Kirill Nourzhanov and Christian Bleuer wrote: “Kulobis and Gharmis became primary targets of restructuring and reorganisation campaigns launched by Mahkamov and Luchinsky. Luchinsky, for his part, was a leader who wanted to completely dismantle certain regional groupings, Kulobis in particular; however, the Gharmis sustained the most humiliating losses (at the national level), especially when Akbar Makhsumov was sacked from the government and made head of the republic’s botanic garden. The program of accelerated industrial development of the south had been abandoned; in 1989, the Leninobod oblast received 60 per cent of the funds earmarked by Moscow for Tajikistan, whereas Kulob received a mere 6 per cent. Thus, the main line of confrontation in the late 1980s appeared to be between the north and the south (that is, valley Tajiks and mountain Tajiks). Toshmat Nozirov, then chairman of the Executive Committee of the Farkhor raion in the Kulob oblast, reminisced that ‘the conflict was brewing on the regionalistic grounds then … A group of unsavoury politicians based their intrigues on this dichotomy to play for power’. [Source: “Tajikistan: Political and Social History” by Kirill Nourzhanov and Christian Bleuer, Australia National University, 2013 ]

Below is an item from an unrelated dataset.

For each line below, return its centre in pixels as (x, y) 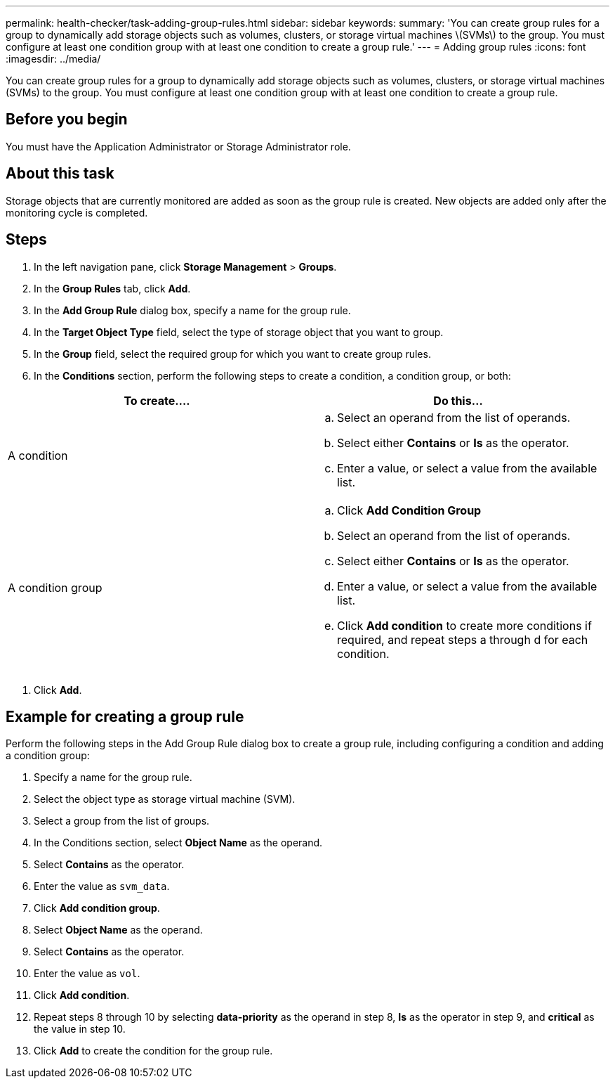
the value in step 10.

“In 1989 it became clear that Gorbachev’s experimentation had led to ‘a diminishing of the regime’s power over society, even as he sought to increase his own power over the regime’. Having failed to extract the obedience of the party apparat, he attempted to downgrade it and use other institutions, such as the legislature, the army and security establishment, as his power base, but with little or no success. The ‘mature’ Gorbachev practised what Joel Migdal has called the ‘politics of survival’—a ‘pathological style at the apex of the state’, which incorporated ‘a mechanism of deliberately weakening arms of the state and allied organisations in order to assure the tenure of the top state leadership’. Creation of the presidency, glasnost, an invitation of the masses to politics through popular referenda and contested elections, also contributed to the atmosphere of legal and political uncertainty in Central Asia.

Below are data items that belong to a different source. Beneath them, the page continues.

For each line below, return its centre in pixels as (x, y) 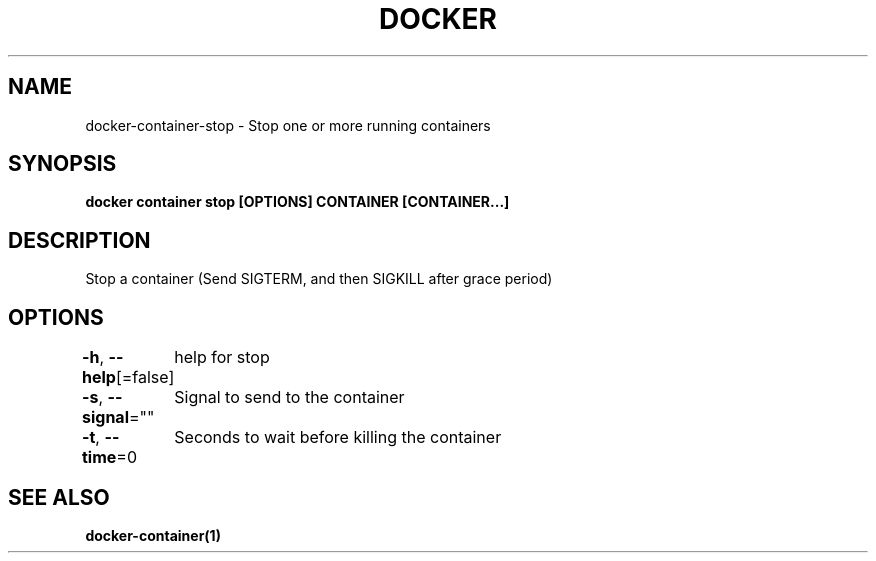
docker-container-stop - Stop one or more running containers (288, 125)
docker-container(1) (153, 535)
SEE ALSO (59, 497)
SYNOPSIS (62, 164)
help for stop (222, 357)
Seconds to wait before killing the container (338, 437)
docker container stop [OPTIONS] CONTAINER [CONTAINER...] (297, 202)
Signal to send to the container (289, 397)

“As for the populace of Tajikistan, they held very strong, negative views on Gorbachev’s reforms.A sociological study conducted in the Tajik State University in 1989 revealed that students and staff members link perestroika with the emergence of negative phenomena in the life of modern society, such as: organised crime, economic chaos, absence of concrete deeds … aggravation of ethnic relations, inertia and reversals in social development, growth of alcoholism and its consequences, profiteering, lawlessness … absence of social protection, evanescence of public consumption goods.

“A year later it was disclosed that while seven Balts and Georgians out of every ten say there is too little freedom and very few people claim there is too much, Central Asians are quite different; only 28 percent of the Turkmen and Tadjiks and 36 percent of the Uzbeks complained of restriction on freedom, and 20 percent of the Tadjiks say there is too much freedom.

“Gradually, the incumbent ruling elite in Tajikistan came to realise that reliance on the decaying centre could not guarantee its stay in power. It might have embarked upon the path of adapting the political machine to the new conditions, mobilising the masses under the slogans of nation-state building, as was done in the neighbouring Central Asian republics; instead, Mahkamov’s clique deployed its own version of the ‘politics of survival’, which pursued the sole objective of pre-empting the emergence of competing power centres in Tajikistan. Coalition-building along regional lines and pitting sub-ethnic groupings against each other were two important elements of this strategy.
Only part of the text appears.